Output to elasticsearch and file with output. It corresponds to Fluentd's match directive. Logstash does not use plugins such as copy and forest, it can simply use multiple output and variable in output. Because it is a sample when Elasticsearch is running on the same server, change hosts according to the environment.

Since it does not specify <match <tag1>.<tag2>.*>, It is necessary to standardize the output format.

output {
  elasticsearch {
    hosts => ["localhost:9200"]
    index => "%{tags[0]}.%{tags[1]}-%{+YYYY.MM.dd}"
  }
  file {
    path => "/var/log/logstash/%{tags[0]}/%{tags[1]}.log"
  }
}

Output result

The tags variable is expanded and used as index.

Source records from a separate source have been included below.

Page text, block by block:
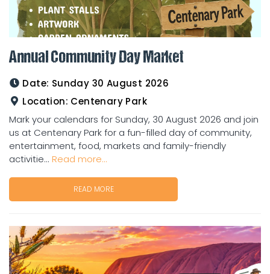
Annual Community Day Market
Date: Sunday 30 August 2026
Location: Centenary Park
Mark your calendars for Sunday, 30 August 2026 and join
us at Centenary Park for a fun-filled day of community,
entertainment, food, markets and family-friendly
activitie... Read more...
READ MORE
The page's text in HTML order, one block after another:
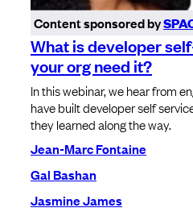
Content sponsored by
What is developer
your org need it?
In this webinar, we hear from
have built developer self
they learned along the way.
Jean-Marc Fontaine
Gal Bashan
Jasmine James
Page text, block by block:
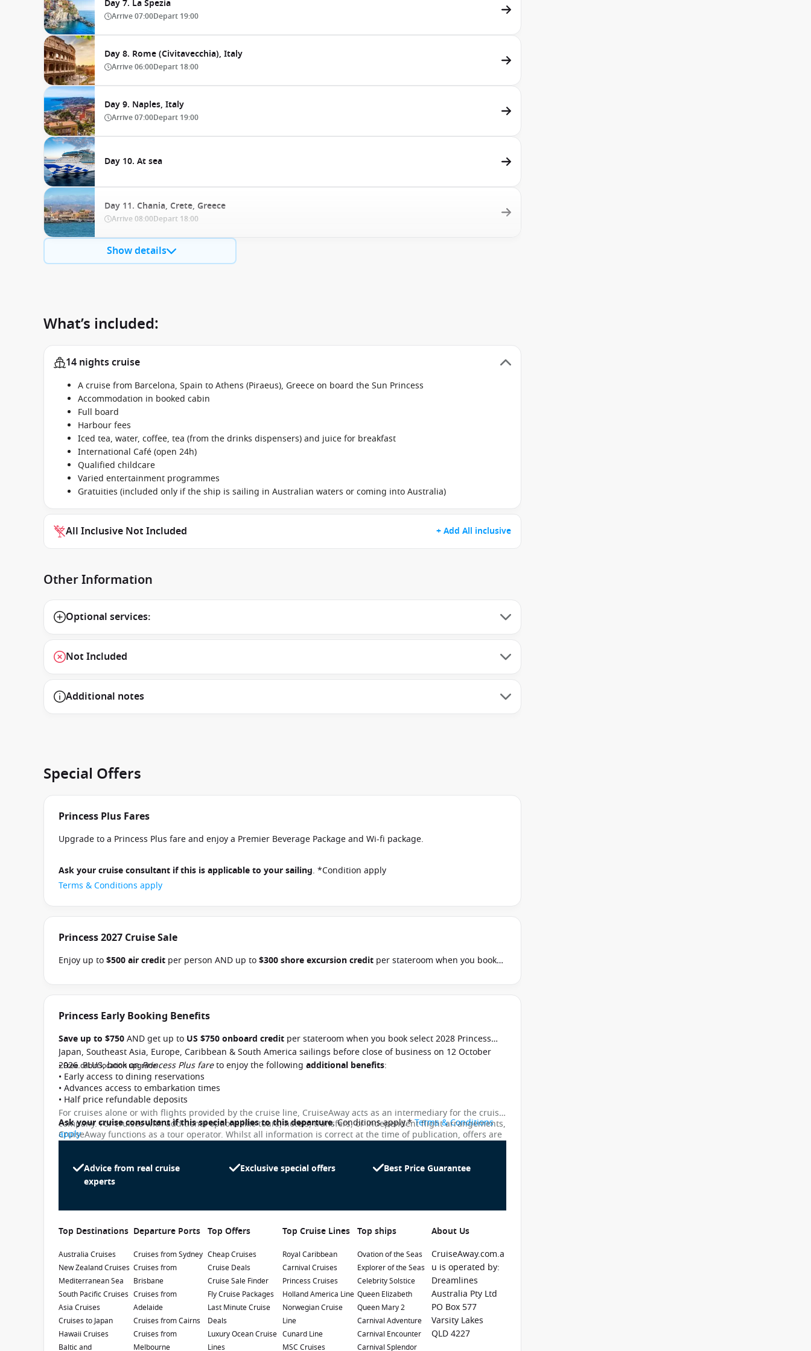
Day 7. La Spezia
Arrive07:00Depart 19:00
Day 8. Rome (Civitavecchia), Italy
Arrive06:00Depart 18:00
Day 9. Naples, Italy
Arrive07:00Depart 19:00
Day 10. At sea
Day 11. Chania, Crete, Greece
Arrive 08:00Depart 18:00
Show details
What’s included:
14 nights cruise
A cruise from Barcelona, Spain to Athens (Piraeus), Greece on board the Sun Princess
Accommodation in booked cabin
Full board
Harbour fees
Iced tea, water, coffee, tea (from the drinks dispensers) and juice for breakfast
International Café (open 24h)
Qualified childcare
Varied entertainment programmes
Gratuities (included only if the ship is sailing in Australian waters or coming into Australia)
All Inclusive Not Included + Add All inclusive
Other Information
Optional services:
Not Included
Additional notes
Special Offers
Princess Plus Fares
Upgrade to a Princess Plus fare and enjoy a Premier Beverage Package and Wi-fi package.
Ask your cruise consultant if this is applicable to your sailing. *Condition apply
Terms & Conditions apply
Princess 2027 Cruise Sale
Enjoy up to$500 air credit per person AND up to$300 shore excursion credit per stateroom when you book
and close of business on 30 September 2026.Ask your cruise consultant if this offer applies to your
Princess Early Booking Benefits
Save up to $750AND get up to US $750 onboard credit per stateroom when you book select 2028 Princess
Japan, Southeast Asia, Europe, Caribbean & South America sailings before close of business on 12 October
2026. PLUS, book onPrincess Plus fareto enjoy the following additional benefits:
• Free cabin location upgrade
• Early access to dining reservations
• Advances access to embarkation times
• Half price refundable deposits
Ask your cruise consultant if this special applies to this departure. Conditions apply.*Terms & Conditions
apply
1 / 23
Sun Princess
Get on board the newest Sun Princess, who
continues the legacy of the two previous ships
with the same name. The new one features
the most Balcony Cabins ever, the first 24-hour
café and, most importantly, is the first in the
fleet to be powered by Liquified Natural Gas.
Launch Date
2024
Currency :
USD
Passengers:
4300
Show Deckplan
For cruises alone or with flights provided by the cruise line, CruiseAway acts as an intermediary for the cruise
company. For cruises with additional options like tours, hotels, transfers, or independent flight arrangements,
CruiseAway functions as a tour operator. Whilst all information is correct at the time of publication, offers are
differ slightly from the prices in booking system. CruiseAway reserves the right to correct errors without
penalty.
Advice from real cruise
experts
Exclusive special offers Best Price Guarantee
Top Destinations
Australia Cruises
New Zealand Cruises
Mediterranean Sea
South Pacific Cruises
Asia Cruises
Cruises to Japan
Hawaii Cruises
Baltic and
Departure Ports
Cruises from Sydney
Cruises from
Brisbane
Cruises from
Adelaide
Cruises from Cairns
Cruises from
Melbourne
Top Offers
Cheap Cruises
Cruise Deals
Cruise Sale Finder
Fly Cruise Packages
Last Minute Cruise
Deals
Luxury Ocean Cruise
Lines
Top Cruise Lines
Royal Caribbean
Carnival Cruises
Princess Cruises
Holland America Line
Norwegian Cruise
Line
Cunard Line
MSC Cruises
Top ships
Ovation of the Seas
Explorer of the Seas
Celebrity Solstice
Queen Elizabeth
Queen Mary 2
Carnival Adventure
Carnival Encounter
Carnival Splendor
About Us
CruiseAway.com.a
u is operated by:
Dreamlines
Australia Pty Ltd
PO Box 577
Varsity Lakes
QLD 4227
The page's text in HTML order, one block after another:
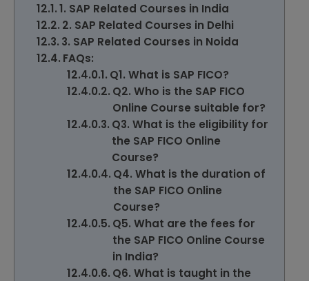
1. SAP Related Courses in India
2. SAP Related Courses in Delhi
3. SAP Related Courses in Noida
FAQs:
Q1. What is SAP FICO?
Q2. Who is the SAP FICO
Online Course suitable for?
Q3. What is the eligibility for
the SAP FICO Online
Course?
Q4. What is the duration of
the SAP FICO Online
Course?
Q5. What are the fees for
the SAP FICO Online Course
in India?
Q6. What is taught in the
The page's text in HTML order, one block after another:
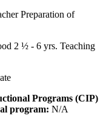
Preparation of
2 ½ - 6 yrs. Teaching
Programs (CIP)
program: N/A
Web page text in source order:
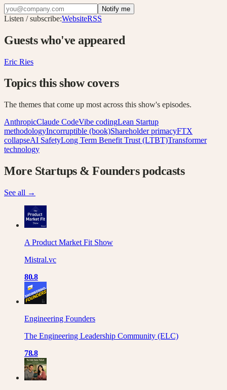
Notify me
Listen / subscribe:WebsiteRSS
Guests who've appeared
Eric Ries
Topics this show covers
The themes that come up most across this show's episodes.
AnthropicClaude CodeVibe codingLean Startup
methodologyIncorruptible (book)Shareholder primacyFTX
collapseAI SafetyLong Term Benefit Trust (LTBT)Transformer
technology
More Startups & Founderspodcasts
See all →
A Product Market Fit Show
Mistral.vc
80.8
Engineering Founders
The Engineering Leadership Community (ELC)
78.8
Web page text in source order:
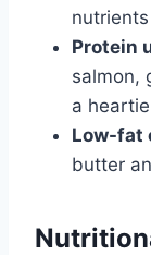
Protein
salmon,
a
Low-fat
butter
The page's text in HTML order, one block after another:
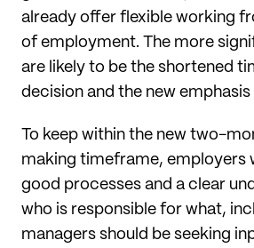
already offer flexible working
of employment. The more
are likely to be the shortened
decision and the new
To keep within the new two-
making timeframe, employers
good processes and a clear
who is responsible for what,
managers should be seeking
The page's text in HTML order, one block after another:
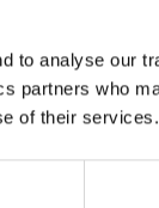
to analyse our
partners who
of their services.
Sign up
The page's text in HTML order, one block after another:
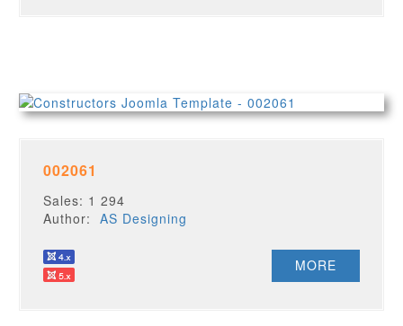
002061
Sales: 1 294
Author:AS Designing
MORE

$ curl http://localhost:9200/sys.logstash_messages-*
{"sys.logstash_messages-2017.04.09":{"aliases":{},"mappings":{"syslog":{"properties":{"@timestamp":{"type":"date"},"@version":{"type":"text","fields":{"keyword":{"type":"keyword","ignore_above":256}}},"host":{"type":"text","fields":{"keyword":{"type":"keyword","ignore_above":256}}},"message":{"type":"text","fields":{"keyword":{"type":"keyword","ignore_above":256}}},"path":{"type":"text","fields":{"keyword":{"type":"keyword","ignore_above":256}}},"received_at":{"type":"date"},"received_from":{"type":"text","fields":{"keyword":{"type":"keyword","ignore_above":256}}},"syslog_hostname":{"type":"text","fields":{"keyword":{"type":"keyword","ignore_above":256}}},"syslog_message":{"type":"text","fields":{"keyword":{"type":"keyword","ignore_above":256}}},"syslog_program":{"type":"text","fields":{"keyword":{"type":"keyword","ignore_above":256}}},"syslog_timestamp":{"type":"text","fields":{"keyword":{"type":"keyword","ignore_above":256}}},"tags":{"type":"text","fields":{"keyword":{"type":"keyword","ignore_above":256}}},"type":{"type":"text","fields":{"keyword":{"type":"keyword","ignore_above":256}}}}}},"settings":{"index":{"creation_date":"1491720002393","number_of_shards":"5","number_of_replicas":"1","uuid":"AO_MMCiqQYqcNIIEG8XmQg","version":{"created":"5020299"},"provided_name":"sys.logstash_messages-2017.04.09"}}}}

Similarly to the file output, the tags variable was expanded, and a directory and a log file were created based on the tag information.

$ tree /var/log/logstash/
/var/log/logstash/
├── logstash-plain.log
└── sys
    └── logstash_messages.log

Conclusion - Multiple output settings in Logstash same as Fluentd forest + copy

In Logstash we made the same setting as Fluentd's forest + copy. As a result, even if the log type and the sender increase, it is possible to simplify without adding the output setting every time.